Fungal multicellularity results from connected hyphae102. Diverse genes involved in hyphal multicellularity were present in the ancestors of three lineages of unicellular fungi (Blastocladiomycota, Chytridiomycota and Zoopagomycota; BCZ nodes)103. To ascertain whether they were also present in other deep-branching Holomycota with unicellular members, we reconstructed the evolutionary history of 619 hyphal morphogenesis proteins103, which were grouped into ten functional categories (see ‘Methods’, Supplementary Data 6 and Supplementary Fig. 13). Our results showed that most hyphal morphogenesis genes were not only present in the last common fungal ancestor but also in other unicellular holomycotan relatives, indicating that they evolved well before the origin of fungal multicellularity (Fig. 5a). This pattern could be observed for all functional categories with the clear exception of the adhesion proteins, most of which only occur in Dikarya (Supplementary Fig. 13), reinforcing previous conclusions that adhesion proteins played a marginal role in the early evolution of hyphae103 but highlighting their crucial role in the current (fruiting body-producing) hyphal-based multicellularity.

Fig. 5: Hyphae-related genes across Holomycota.
figure 5

a Cladogram of Holomycota depicting the phylogenetic relationships according to the GBE59 phylogenomic reconstruction. Bubble size on the nodes and tips represents the total number of reconstructed ancestral and extant hyphal multicellularity-related proteins.
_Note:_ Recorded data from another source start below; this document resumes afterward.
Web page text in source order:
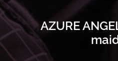
AZURE
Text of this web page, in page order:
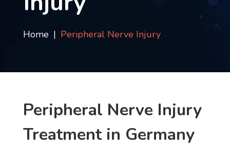
FAQ
BlogHome Peripheral Nerve Injury
Peripheral Nerve Injury
Treatment in Germany
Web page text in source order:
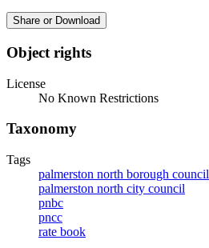
Share or Download
Object rights
License
No Known Restrictions
Taxonomy
Tags
palmerston north borough council
palmerston north city council
pnbc
pncc
rate book
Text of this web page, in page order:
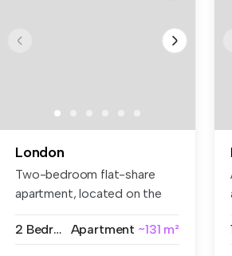
London
Two-bedroom flat-share
apartment, located on the
2 Bedrooms
Apartment ~131 m²
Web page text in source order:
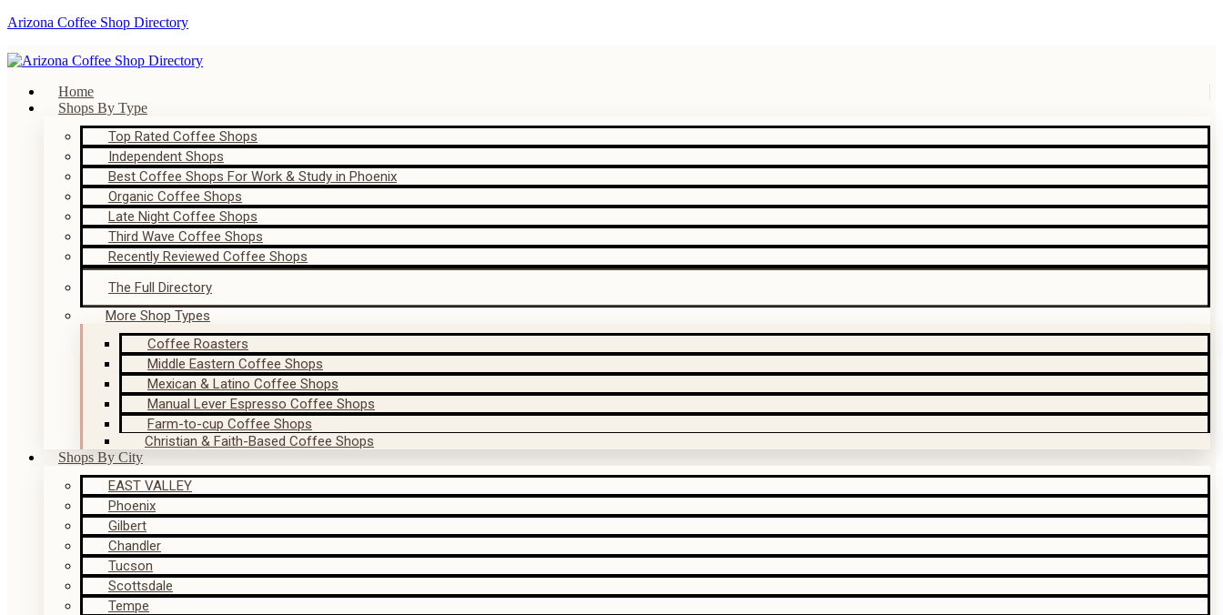
Arizona Coffee Shop Directory
Home
Shops By Type
Top Rated Coffee Shops
Independent Shops
Best Coffee Shops For Work & Study in Phoenix
Organic Coffee Shops
Late Night Coffee Shops
Third Wave Coffee Shops
Recently Reviewed Coffee Shops
The Full Directory
More Shop Types
Coffee Roasters
Middle Eastern Coffee Shops
Mexican & Latino Coffee Shops
Manual Lever Espresso Coffee Shops
Farm-to-cup Coffee Shops
Christian & Faith-Based Coffee Shops
Shops By City
EAST VALLEY
Phoenix
Gilbert
Chandler
Tucson
Scottsdale
Tempe
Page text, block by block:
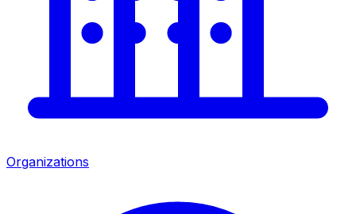
Organizations
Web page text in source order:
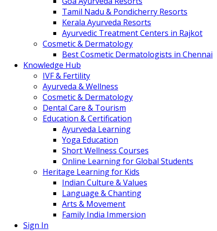
Tamil Nadu & Pondicherry Resorts
Kerala Ayurveda Resorts
Ayurvedic Treatment Centers in Rajkot
Cosmetic & Dermatology
Best Cosmetic Dermatologists in Chennai
Knowledge Hub
IVF & Fertility
Ayurveda & Wellness
Cosmetic & Dermatology
Dental Care & Tourism
Education & Certification
Ayurveda Learning
Yoga Education
Short Wellness Courses
Online Learning for Global Students
Heritage Learning for Kids
Indian Culture & Values
Language & Chanting
Arts & Movement
Family India Immersion
Sign In
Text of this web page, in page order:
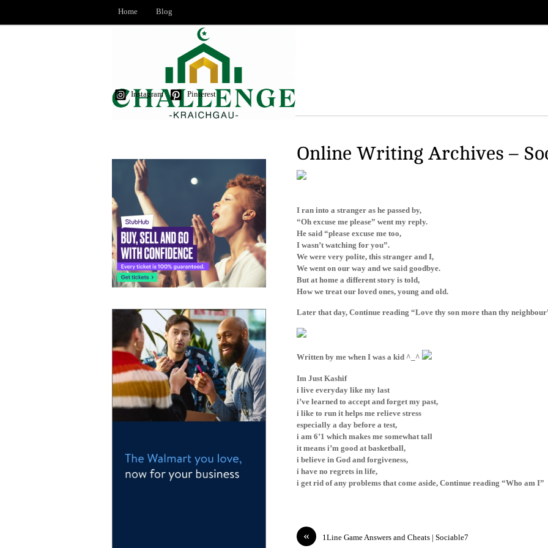
Home Blog
Instagram Pinterest
Online Writing Archives –
I ran into a stranger as he passed by,
“Oh excuse me please” went my reply.
He said “please excuse me too,
I wasn’t watching for you”.
We were very polite, this stranger and I,
We went on our way and we said goodbye.
But at home a different story is told,
How we treat our loved ones, young and old.
Later that day, Continue reading “Love thy son more than thy
Written by me when I was a kid ^_^
Im Just Kashif
i live everyday like my last
i’ve learned to accept and forget my past,
i like to run it helps me relieve stress
especially a day before a test,
i am 6’1 which makes me somewhat tall
it means i’m good at basketball,
i believe in God and forgiveness,
i have no regrets in life,
i get rid of any problems that come aside, Continue reading “Who am I”
« 1Line Game Answers and Cheats | Sociable7
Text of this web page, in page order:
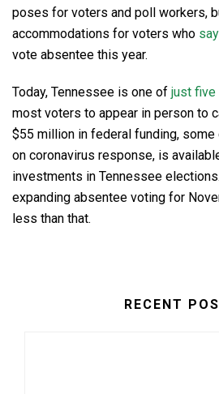
poses for voters and poll workers,
accommodations for voters who
vote absentee this year.
Today, Tennessee is one of just
most voters to appear in person to
$55 million in federal funding,
on coronavirus response, is
investments in Tennessee
expanding absentee voting for
less than that.
RECENT
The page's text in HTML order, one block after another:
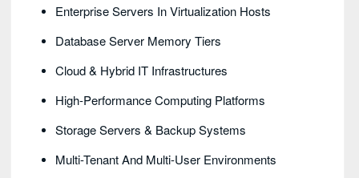
Enterprise Servers In Virtualization Hosts
Database Server Memory Tiers
Cloud & Hybrid IT Infrastructures
High-Performance Computing Platforms
Storage Servers & Backup Systems
Multi-Tenant And Multi-User Environments
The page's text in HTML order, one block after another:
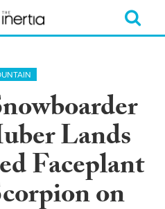
Lands
Faceplant
on
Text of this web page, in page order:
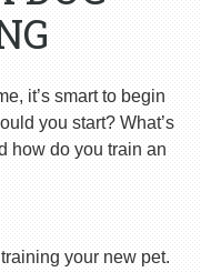
it’s smart to begin
you start? What’s
how do you train an
your new pet.
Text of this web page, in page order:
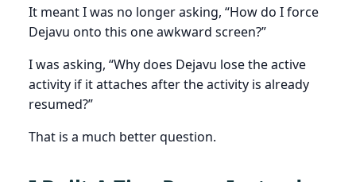
It meant I was no longer asking, “How do I force
Dejavu onto this one awkward screen?”
I was asking, “Why does Dejavu lose the active
activity if it attaches after the activity is already
resumed?”
That is a much better question.
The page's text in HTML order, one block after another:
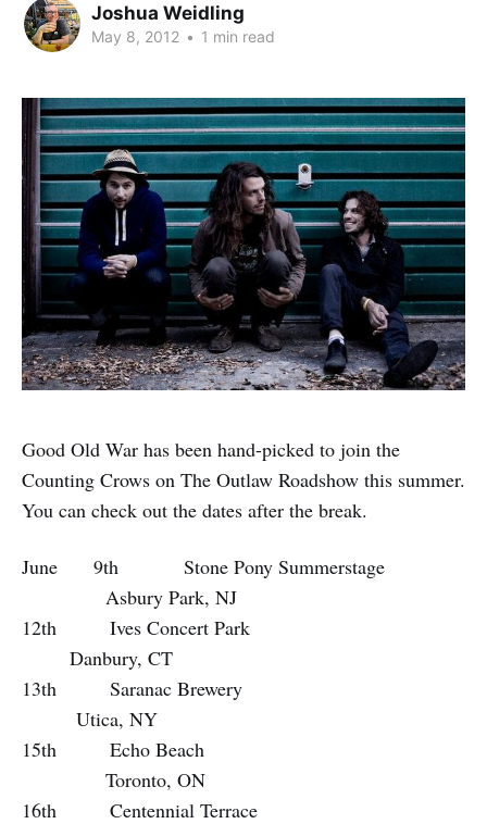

CBZ (Chytridiomycota, Blastocladiomycota and Zoopagomycota) and NRA (nucleariids, Rozellida–Microsporidia and Aphelida) nodes are indicated with letters within the corresponding bubbles. Unicellular lineages are highlighted in colours according to their taxonomic affiliation (bottom to top: Amoebozoa [yellow], Apusomonadida [light green], Holozoa [dark green], nucleariids [light blue], Rozellida–Microsporidia [purple], Aphelida [pink], Chytridiomycota [violet], Sanchytriomycota–Blastocladiomycota [red] and Zoopagomycota [orange]). b Presence/absence heatmap of 619 hyphal morphogenesis proteins in 59 unicellular (taxa are colour-highlighted as in a) and multicellular (not colour-highlighted) eukaryotic proteomes. Gene presence is depicted in blue and absence in white. c Heatmap clustered by similarity showing the correlation between unicellular (taxa are colour-highlighted as in a) and multicellular (not colour-highlighted) taxa according to the presence/absence of hyphal morphogenesis gene proteins.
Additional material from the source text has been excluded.